How do I compare two files containing several md5 checksums to determine changed files?

I have two files MD1 and MD2.

MD1 contains md5sums:

5f31caf675f2542a971582442a6625f6  /root/md5filescreator/hash1.txt
4efe4ba4ba9fd45a29a57893906dcd30  /root/md5filescreator/hash2.txt
1364cdba38ec62d7b711319ff60dea01  /root/md5filescreator/hash3.txt

where hash1, hash2 and hash3 are three files present in folder md5filescreator.

Similarly MD2 contains:

163559001ec29c4bbbbe96344373760a  /root/md5filescreators/hash1.txt
4efe4ba4ba9fd45a29a57893906dcd30  /root/md5filescreators/hash2.txt
1364cdba38ec62d7b711319ff60dea01  /root/md5filescreators/hash3.txt

where these files are in folder md5filescreators.

I want to compare the checksums in md5filescreator with the corresponding file's checksum in md5filecreators.

The shell script should return OK for files with same checksums and FALSE for those which are not, along with the file names.

Can this be done using md5sum --check (since it normally checks for any changes in only 1 MD5 file)?


I want to know if this can be done using md5sum --check? (since it normally checks for any changes in only 1 MD5 file).

No, it can't.

md5sum --check is meant to read the path to each file in the second column of the input files and check their MD5 checksum agains the checksum reported on the first column; if you want to directly compare the checksums in the two files, you'll have to compare the text files.

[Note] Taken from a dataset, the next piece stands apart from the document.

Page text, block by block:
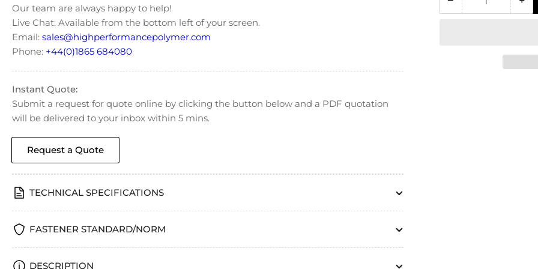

Using paste + AWK you could do:

paste file1 file2 | awk '{x = $1 == $3 ? "OK" : "FALSE"; print $2" "x}'
  • paste file1 file2: joins line N of file1 on line N of file2;
  • awk '{x = $1 == $3 ? "OK" : "FALSE"; print $2" "x}': if the first field is equal to the third field (i.e. the MD5 sums match), assigns "OK" to x, otherwise assigns "FALSE" to x and prints the second field (i.e. the filename) followed by the value of x.
% cat file1
5f31caf675f2542a971582442a6625f6 /root/md5filescreator/hash1.txt
4efe4ba4ba9fd45a29a57893906dcd30 /root/md5filescreator/hash2.txt
1364cdba38ec62d7b711319ff60dea01 /root/md5filescreator/hash3.txt
% cat file2
163559001ec29c4bbbbe96344373760a /root/md5filescreators/hash1.txt
4efe4ba4ba9fd45a29a57893906dcd30 /root/md5filescreators/hash2.txt
1364cdba38ec62d7b711319ff60dea01 /root/md5filescreators/hash3.txt
% paste file1 file2 | awk '{x = $1 == $3 ? "OK" : "FALSE"; print $2" "x}'
/root/md5filescreator/hash1.txt FALSE
/root/md5filescreator/hash2.txt OK
/root/md5filescreator/hash3.txt OK

A simple way of checking this would be to see which lines are not duplicated across both files:

sort file1 file2 | uniq --unique

uniq --unique prints those lines which haven't appeared again. Accordingly, those files whose hashes match will have duplicated lines, and won't appear in the output. To simply test if any output is produced, use grep:

sort file1 file2 | uniq --unique | grep -q .

In this case, since the directories are different, a bit more processing is needed:

awk -F/ '{print $1, $NF}' | sort | uniq --unique | awk '!a[$2]++{print $2}'

Or, entirely in awk:

awk -F/ 'FNR == NR {hash[$NF] = $1; next} hash[$NF] != $1 {print $NF}'

In both cases, you get just the filenames whose hashes differ.